**What to do:** Output, exactly as written, the lines below starting at the line containing "Телефон: (52, 150)" and ending at the line containing "kupovine, broj rata, asortiman". Drop the pictures and keep both end lines.

** Opening Information shown block **

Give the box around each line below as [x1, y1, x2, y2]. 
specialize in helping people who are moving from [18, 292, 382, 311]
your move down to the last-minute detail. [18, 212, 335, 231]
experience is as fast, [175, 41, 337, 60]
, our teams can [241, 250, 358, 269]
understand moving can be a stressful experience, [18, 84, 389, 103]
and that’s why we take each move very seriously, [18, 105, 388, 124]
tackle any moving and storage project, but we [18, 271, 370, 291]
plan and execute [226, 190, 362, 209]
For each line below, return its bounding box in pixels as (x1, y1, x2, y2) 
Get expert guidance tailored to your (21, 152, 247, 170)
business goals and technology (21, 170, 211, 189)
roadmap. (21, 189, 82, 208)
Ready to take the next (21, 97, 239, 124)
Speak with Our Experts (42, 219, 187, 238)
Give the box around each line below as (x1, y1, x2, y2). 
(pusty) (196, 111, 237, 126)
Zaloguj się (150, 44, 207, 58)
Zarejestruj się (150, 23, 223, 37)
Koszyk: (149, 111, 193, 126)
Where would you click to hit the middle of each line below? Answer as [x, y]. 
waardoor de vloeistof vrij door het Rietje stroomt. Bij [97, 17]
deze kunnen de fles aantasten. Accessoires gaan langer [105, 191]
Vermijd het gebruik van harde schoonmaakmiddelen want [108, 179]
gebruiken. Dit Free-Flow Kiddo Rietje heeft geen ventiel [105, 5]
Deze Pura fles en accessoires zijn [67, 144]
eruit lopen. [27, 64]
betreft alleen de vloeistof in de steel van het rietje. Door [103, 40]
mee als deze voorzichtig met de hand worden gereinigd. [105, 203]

** Closing Information shown block **
** Opening Information shown block **

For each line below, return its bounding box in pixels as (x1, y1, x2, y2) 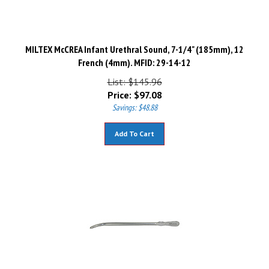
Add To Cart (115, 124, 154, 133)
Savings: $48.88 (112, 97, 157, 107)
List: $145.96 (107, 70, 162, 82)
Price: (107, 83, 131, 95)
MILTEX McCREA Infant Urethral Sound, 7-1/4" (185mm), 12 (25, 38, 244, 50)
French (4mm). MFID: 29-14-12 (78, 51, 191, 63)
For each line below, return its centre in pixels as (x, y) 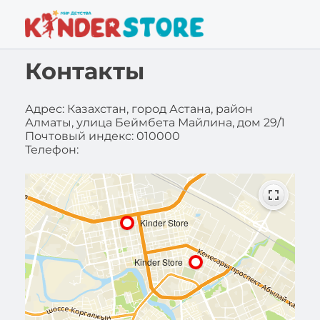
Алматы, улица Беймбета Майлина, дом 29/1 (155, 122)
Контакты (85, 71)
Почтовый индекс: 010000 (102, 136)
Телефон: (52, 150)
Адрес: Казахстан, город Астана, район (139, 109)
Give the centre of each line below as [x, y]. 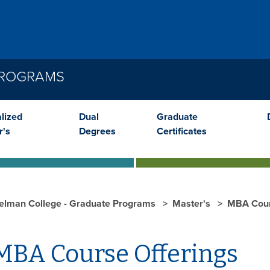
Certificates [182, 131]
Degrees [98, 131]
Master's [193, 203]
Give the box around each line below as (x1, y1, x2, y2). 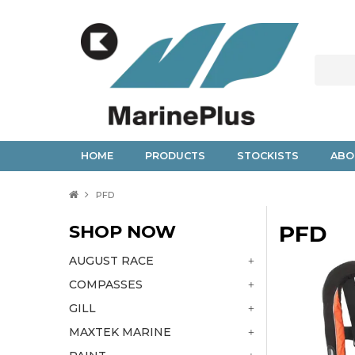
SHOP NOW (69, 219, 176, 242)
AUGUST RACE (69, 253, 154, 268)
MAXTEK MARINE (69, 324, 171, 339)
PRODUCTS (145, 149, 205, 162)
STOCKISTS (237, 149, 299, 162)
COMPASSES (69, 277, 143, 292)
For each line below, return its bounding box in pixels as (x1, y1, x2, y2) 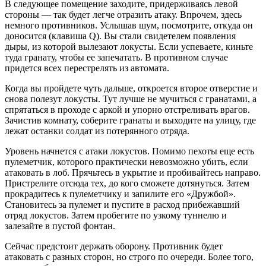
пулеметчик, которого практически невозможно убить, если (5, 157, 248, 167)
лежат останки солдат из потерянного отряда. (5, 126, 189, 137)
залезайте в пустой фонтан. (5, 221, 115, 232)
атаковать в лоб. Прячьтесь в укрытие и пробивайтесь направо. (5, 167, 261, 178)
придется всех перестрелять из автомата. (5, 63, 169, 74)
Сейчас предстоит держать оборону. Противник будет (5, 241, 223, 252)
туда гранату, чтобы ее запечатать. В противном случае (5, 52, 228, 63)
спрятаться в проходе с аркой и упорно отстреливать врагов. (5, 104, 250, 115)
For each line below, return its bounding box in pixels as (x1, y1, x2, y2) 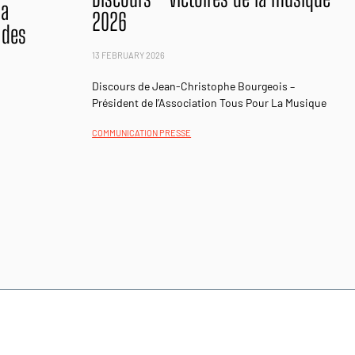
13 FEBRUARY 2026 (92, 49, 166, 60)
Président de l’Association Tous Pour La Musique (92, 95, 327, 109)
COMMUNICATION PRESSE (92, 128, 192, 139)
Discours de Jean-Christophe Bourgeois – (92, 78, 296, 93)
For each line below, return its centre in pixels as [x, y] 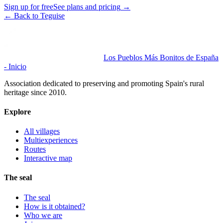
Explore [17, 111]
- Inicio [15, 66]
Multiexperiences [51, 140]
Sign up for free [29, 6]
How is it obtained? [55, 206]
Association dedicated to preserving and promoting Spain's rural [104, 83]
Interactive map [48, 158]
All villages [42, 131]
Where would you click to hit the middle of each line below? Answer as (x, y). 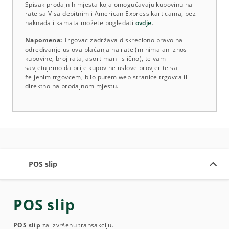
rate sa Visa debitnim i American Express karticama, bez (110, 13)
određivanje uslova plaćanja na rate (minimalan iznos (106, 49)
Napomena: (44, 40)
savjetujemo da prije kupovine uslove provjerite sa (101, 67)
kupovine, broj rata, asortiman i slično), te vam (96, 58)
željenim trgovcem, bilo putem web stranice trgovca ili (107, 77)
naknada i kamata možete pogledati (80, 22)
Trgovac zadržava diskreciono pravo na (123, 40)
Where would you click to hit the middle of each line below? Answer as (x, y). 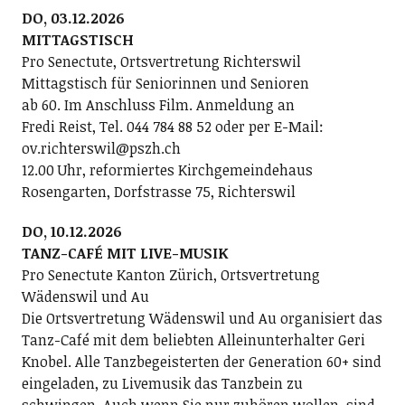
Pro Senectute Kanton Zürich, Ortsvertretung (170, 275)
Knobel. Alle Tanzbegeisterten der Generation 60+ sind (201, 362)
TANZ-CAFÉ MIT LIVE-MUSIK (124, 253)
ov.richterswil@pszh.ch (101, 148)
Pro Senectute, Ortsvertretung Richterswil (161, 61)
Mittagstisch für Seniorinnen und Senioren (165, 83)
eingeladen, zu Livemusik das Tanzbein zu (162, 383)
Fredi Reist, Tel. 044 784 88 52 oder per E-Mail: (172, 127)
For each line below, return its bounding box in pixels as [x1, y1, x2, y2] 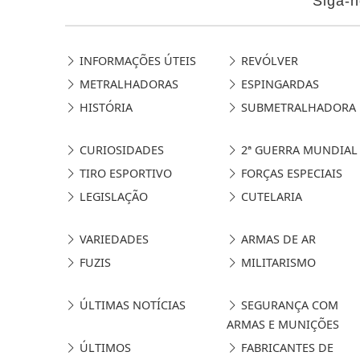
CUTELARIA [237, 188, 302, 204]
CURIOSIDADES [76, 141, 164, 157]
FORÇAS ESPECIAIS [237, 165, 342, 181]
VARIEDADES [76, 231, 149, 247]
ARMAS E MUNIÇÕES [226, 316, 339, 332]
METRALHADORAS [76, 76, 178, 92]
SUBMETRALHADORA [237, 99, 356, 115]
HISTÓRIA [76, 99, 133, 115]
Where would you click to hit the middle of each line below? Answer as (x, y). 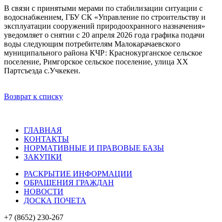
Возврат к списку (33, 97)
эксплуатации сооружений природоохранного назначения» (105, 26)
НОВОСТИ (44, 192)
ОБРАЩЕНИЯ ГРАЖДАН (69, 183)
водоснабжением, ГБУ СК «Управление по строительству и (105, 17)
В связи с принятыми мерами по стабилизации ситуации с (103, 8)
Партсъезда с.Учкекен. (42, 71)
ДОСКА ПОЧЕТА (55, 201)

** Closing Information shown block **
** Opening Information shown block **

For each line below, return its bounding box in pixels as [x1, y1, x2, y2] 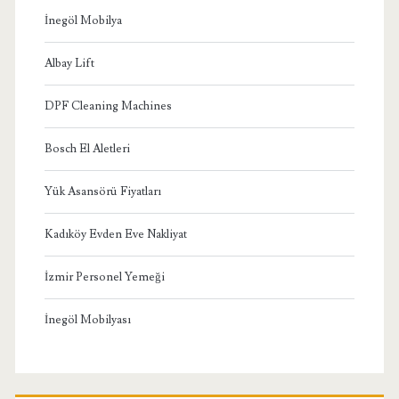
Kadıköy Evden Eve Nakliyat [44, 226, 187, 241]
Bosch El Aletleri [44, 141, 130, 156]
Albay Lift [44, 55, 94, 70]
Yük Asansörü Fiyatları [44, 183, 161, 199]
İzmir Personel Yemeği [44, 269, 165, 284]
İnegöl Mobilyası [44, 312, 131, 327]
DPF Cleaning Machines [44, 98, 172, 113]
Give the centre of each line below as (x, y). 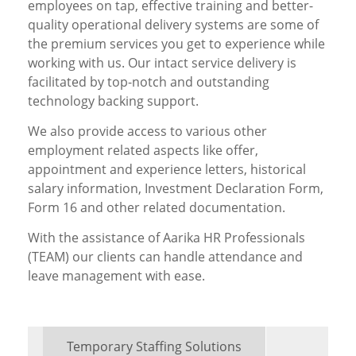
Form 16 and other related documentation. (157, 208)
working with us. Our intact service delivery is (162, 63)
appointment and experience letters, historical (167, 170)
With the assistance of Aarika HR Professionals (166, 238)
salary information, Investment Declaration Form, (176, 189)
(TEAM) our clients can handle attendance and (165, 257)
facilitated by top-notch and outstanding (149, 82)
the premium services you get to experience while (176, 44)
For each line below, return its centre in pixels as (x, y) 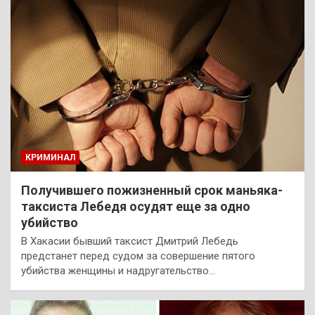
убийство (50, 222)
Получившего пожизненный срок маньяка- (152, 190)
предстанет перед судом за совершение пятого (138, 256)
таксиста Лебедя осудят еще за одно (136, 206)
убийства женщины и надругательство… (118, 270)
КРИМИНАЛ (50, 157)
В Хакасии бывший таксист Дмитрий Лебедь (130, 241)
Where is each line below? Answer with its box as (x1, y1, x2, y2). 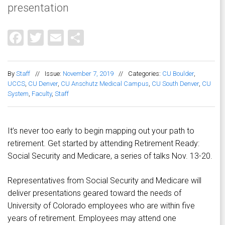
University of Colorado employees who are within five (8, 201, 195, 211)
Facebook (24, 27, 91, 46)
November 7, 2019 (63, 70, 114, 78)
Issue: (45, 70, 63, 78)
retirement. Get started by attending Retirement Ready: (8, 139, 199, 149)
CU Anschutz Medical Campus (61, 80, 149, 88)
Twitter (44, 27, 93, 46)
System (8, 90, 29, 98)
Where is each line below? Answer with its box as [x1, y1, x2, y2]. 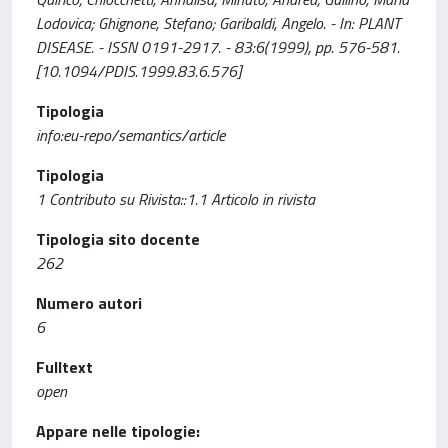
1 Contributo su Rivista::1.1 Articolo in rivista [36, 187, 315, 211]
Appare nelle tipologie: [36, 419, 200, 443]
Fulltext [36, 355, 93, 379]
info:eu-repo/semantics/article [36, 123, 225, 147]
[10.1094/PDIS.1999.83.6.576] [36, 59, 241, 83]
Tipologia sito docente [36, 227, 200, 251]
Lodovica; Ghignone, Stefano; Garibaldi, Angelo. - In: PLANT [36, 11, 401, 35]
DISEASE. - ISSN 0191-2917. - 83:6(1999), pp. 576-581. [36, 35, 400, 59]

** Closing Information shown block **

**Answer section:**
Телефон: (52, 150)
Адрес: Казахстан, город Астана, район (139, 109)
Give the centre of each line below as [x, y]. 
Certificates [182, 131]
Degrees [98, 131]
Master's [193, 203]
Give the box around each line below as (x1, y1, x2, y2). 
SHOP NOW (69, 219, 176, 242)
AUGUST RACE (69, 253, 154, 268)
MAXTEK MARINE (69, 324, 171, 339)
PRODUCTS (145, 149, 205, 162)
STOCKISTS (237, 149, 299, 162)
COMPASSES (69, 277, 143, 292)
For each line below, return its bounding box in pixels as (x1, y1, x2, y2) 
пулеметчик, которого практически невозможно убить, если (5, 157, 248, 167)
лежат останки солдат из потерянного отряда. (5, 126, 189, 137)
залезайте в пустой фонтан. (5, 221, 115, 232)
атаковать в лоб. Прячьтесь в укрытие и пробивайтесь направо. (5, 167, 261, 178)
придется всех перестрелять из автомата. (5, 63, 169, 74)
Сейчас предстоит держать оборону. Противник будет (5, 241, 223, 252)
туда гранату, чтобы ее запечатать. В противном случае (5, 52, 228, 63)
спрятаться в проходе с аркой и упорно отстреливать врагов. (5, 104, 250, 115)
For each line below, return its bounding box in pixels as (x1, y1, x2, y2) 
13 FEBRUARY 2026 (92, 49, 166, 60)
Président de l’Association Tous Pour La Musique (92, 95, 327, 109)
COMMUNICATION PRESSE (92, 128, 192, 139)
Discours de Jean-Christophe Bourgeois – (92, 78, 296, 93)
For each line below, return its centre in pixels as [x, y] 
Explore [17, 111]
- Inicio [15, 66]
Multiexperiences [51, 140]
Sign up for free [29, 6]
How is it obtained? [55, 206]
Association dedicated to preserving and promoting Spain's rural [104, 83]
Interactive map [48, 158]
All villages [42, 131]
Where would you click to hit the middle of each line below? Answer as (x, y). 
rate sa Visa debitnim i American Express karticama, bez (110, 13)
određivanje uslova plaćanja na rate (minimalan iznos (106, 49)
Napomena: (44, 40)
savjetujemo da prije kupovine uslove provjerite sa (101, 67)
kupovine, broj rata, asortiman i slično), te vam (96, 58)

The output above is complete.